Provided data:
[Start of section]
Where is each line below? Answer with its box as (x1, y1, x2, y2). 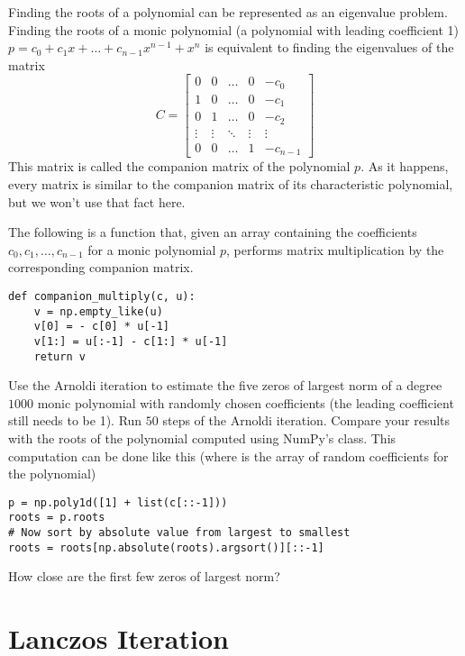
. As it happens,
[End of section]
[Start of section]
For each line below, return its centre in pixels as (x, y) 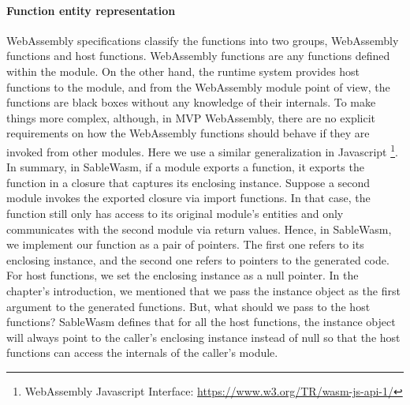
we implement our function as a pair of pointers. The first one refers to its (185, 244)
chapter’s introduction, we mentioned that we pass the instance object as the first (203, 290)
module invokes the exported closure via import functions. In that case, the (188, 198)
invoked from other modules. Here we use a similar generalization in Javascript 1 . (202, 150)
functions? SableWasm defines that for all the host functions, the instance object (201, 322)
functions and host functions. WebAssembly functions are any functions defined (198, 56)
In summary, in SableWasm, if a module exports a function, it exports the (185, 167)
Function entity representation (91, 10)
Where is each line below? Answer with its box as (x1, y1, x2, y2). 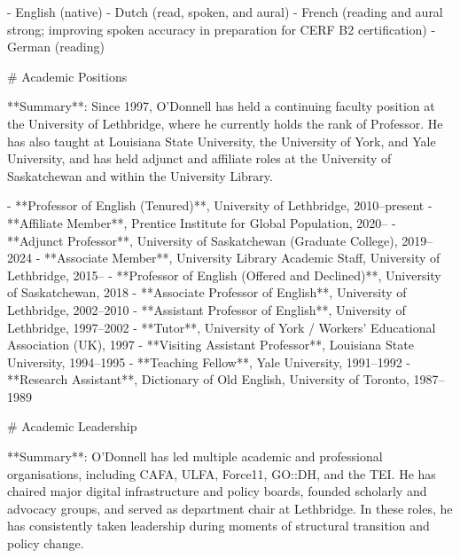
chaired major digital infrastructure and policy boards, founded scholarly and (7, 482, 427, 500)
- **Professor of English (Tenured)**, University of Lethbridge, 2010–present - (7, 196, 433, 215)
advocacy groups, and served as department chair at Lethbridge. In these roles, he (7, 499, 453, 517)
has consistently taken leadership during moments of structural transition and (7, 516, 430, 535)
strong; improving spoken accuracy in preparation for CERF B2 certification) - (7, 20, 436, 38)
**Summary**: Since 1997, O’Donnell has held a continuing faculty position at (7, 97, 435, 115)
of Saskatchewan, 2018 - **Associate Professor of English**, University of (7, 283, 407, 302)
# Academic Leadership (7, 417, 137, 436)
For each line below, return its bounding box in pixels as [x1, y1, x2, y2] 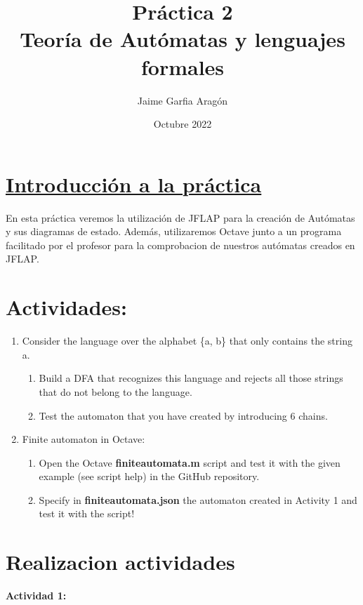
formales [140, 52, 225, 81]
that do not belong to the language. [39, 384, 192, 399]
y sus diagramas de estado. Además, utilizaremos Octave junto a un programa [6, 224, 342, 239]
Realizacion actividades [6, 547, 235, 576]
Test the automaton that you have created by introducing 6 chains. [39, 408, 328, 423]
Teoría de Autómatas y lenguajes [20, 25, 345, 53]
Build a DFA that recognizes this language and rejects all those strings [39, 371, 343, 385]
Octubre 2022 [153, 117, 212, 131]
[End of section]
Assignment: Whatever pictures the records hold, omit them; give again exactly the lines from the one containing "functions and host" through the one containing "advocacy groups, and".

Result of the task:
functions and host functions. WebAssembly functions are any functions defined (198, 56)
In summary, in SableWasm, if a module exports a function, it exports the (185, 167)
Function entity representation (91, 10)
Where is each line below? Answer with its box as (x1, y1, x2, y2). 
chaired major digital infrastructure and policy boards, founded scholarly and (7, 482, 427, 500)
- **Professor of English (Tenured)**, University of Lethbridge, 2010–present - (7, 196, 433, 215)
advocacy groups, and served as department chair at Lethbridge. In these roles, he (7, 499, 453, 517)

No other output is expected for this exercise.